BEGIN SUPPLIED MATERIAL

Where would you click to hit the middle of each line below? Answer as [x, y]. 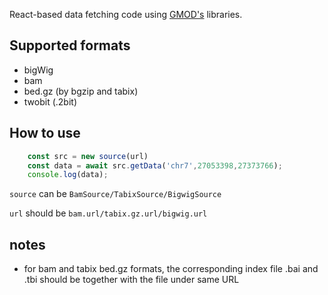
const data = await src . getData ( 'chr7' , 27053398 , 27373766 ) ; [155, 165]
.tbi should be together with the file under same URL [131, 280]
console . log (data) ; [68, 175]
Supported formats [70, 45]
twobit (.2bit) [50, 101]
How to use [45, 133]
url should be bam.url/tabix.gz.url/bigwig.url [108, 213]
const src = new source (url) [88, 156]

END SUPPLIED MATERIAL

• [EXERCISE PROMPT]:
Only one number is wanted: how many lines in the records above contain the string "const".

• [WRITTEN RESPONSE]:
2